Emotions can run high in therapy sessions, but disagreements don't have to escalate into brawls. We asked members of Psychology Today's Therapy Directory (psychologytoday.com) about how they deal with provocation.

Silence Is Golden

"I try to contain myself and say nothing for a while. If it is clear that my patient is forcing the heat, I will reflect back their behavior with something like 'I wonder if you are trying to provoke me.' The point is to respond to the aggression but try to direct awareness to what is motivating it." —Gibbs A. Williams New York, N.Y.

Putting a Foot Down

"It's important, especially as a female, to hold my ground and not allow the client to bully. I have worked with some narcissistic men who are rude and continually interrupt.

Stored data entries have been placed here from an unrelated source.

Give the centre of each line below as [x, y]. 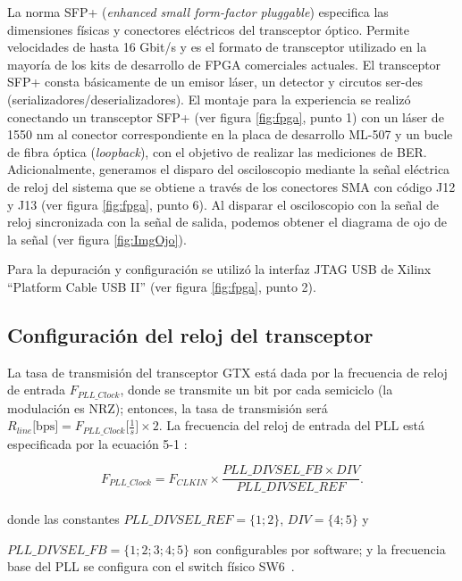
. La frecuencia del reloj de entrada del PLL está [292, 425]
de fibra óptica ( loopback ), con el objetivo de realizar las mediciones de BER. [217, 151]
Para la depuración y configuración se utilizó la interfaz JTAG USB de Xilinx [219, 269]
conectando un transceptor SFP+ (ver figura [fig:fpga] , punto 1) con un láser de [226, 116]
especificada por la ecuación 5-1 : [97, 443]
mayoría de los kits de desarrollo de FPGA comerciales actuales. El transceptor [224, 64]
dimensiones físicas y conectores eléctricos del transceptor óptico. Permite [209, 29]
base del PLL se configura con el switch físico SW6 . [151, 566]
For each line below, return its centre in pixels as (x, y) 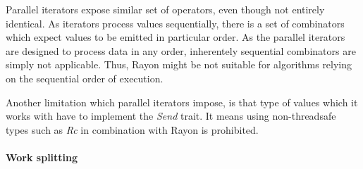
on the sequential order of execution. (85, 78)
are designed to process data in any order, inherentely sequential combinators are (181, 50)
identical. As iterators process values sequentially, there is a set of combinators (175, 23)
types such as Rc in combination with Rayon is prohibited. (132, 129)
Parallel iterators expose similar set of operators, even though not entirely (165, 9)
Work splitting (42, 157)
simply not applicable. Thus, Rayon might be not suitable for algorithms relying (179, 64)
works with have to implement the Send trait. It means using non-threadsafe (171, 116)
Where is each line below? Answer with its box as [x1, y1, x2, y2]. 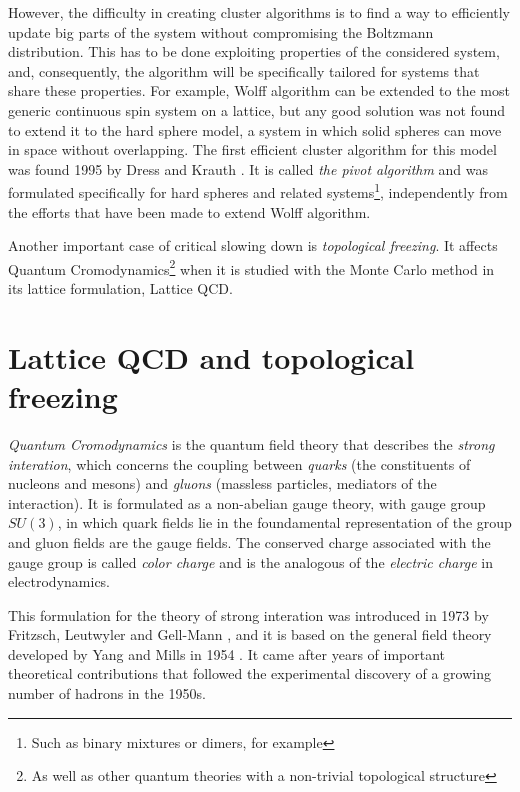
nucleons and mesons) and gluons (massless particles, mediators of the [8, 473, 437, 494]
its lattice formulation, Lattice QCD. [8, 278, 233, 299]
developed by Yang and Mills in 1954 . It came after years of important [8, 643, 446, 664]
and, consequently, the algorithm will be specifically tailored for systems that [8, 60, 480, 81]
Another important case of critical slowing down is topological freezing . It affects [8, 235, 498, 256]
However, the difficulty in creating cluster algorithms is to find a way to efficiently [8, 2, 511, 22]
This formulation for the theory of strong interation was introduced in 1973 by [8, 604, 489, 625]
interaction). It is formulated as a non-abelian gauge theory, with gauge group [8, 492, 486, 513]
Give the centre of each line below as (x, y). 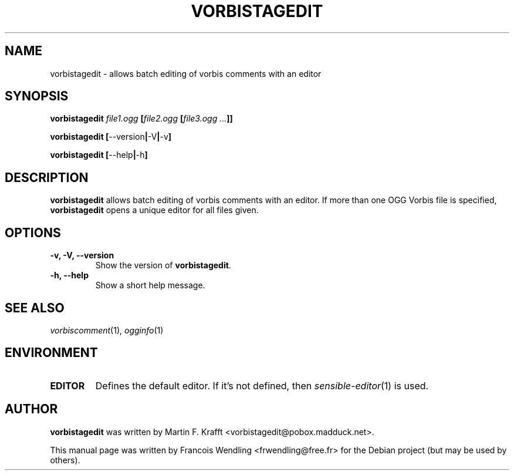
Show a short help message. (150, 285)
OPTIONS (33, 233)
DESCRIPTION (47, 177)
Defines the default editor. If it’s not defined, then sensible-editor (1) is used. (262, 385)
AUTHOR (31, 409)
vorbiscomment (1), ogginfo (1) (107, 330)
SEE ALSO (35, 308)
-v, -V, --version (82, 255)
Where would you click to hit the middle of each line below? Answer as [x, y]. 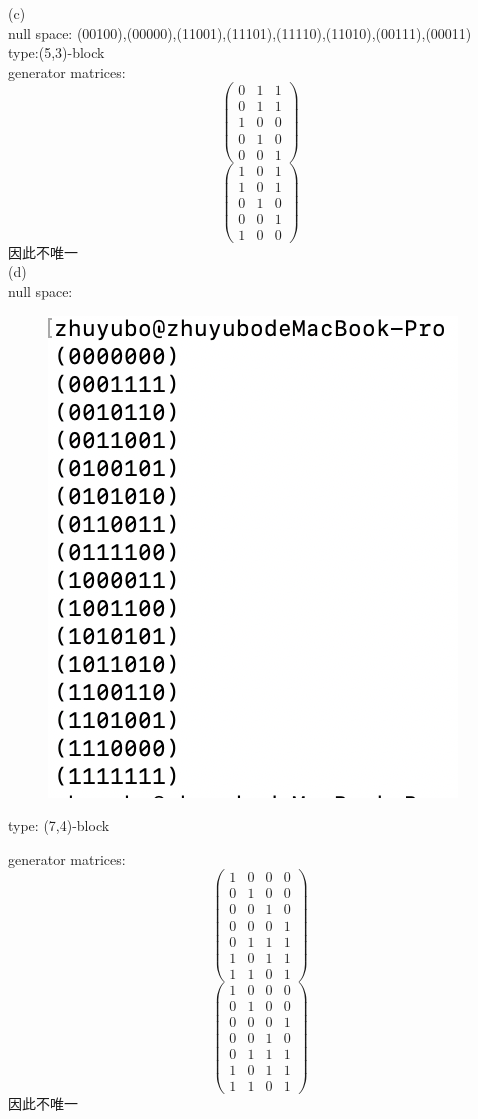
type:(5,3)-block [56, 52]
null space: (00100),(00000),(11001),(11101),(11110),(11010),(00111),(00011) [240, 32]
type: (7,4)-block [59, 825]

Therapy is railroaded if the client takes over or is allowed to throw zingers in the room without processing this dynamic." —Ann Pultz Kramer Temecula, Calif.

Let It Sink In

"If someone disagrees with an interpretation, I will usually let it go, because chances are on some level they heard me. I really think some patients are trying to see if the therapist will respond rationally rather than emotionally." —Anne Rettenberg New York, N.Y.

Take a Time Out

"I dim the lights and deftly move them to traditional psychoanalysis where they can simply talk, or argue, with themselves. That works. If it didn't, then I'd simply say, 'Why don't we continue in the next session?' Ending the session would give the client a chance to self-reflect and save face, and give me a chance to define my boundaries." —Madhu Sameer Fresno, Calif.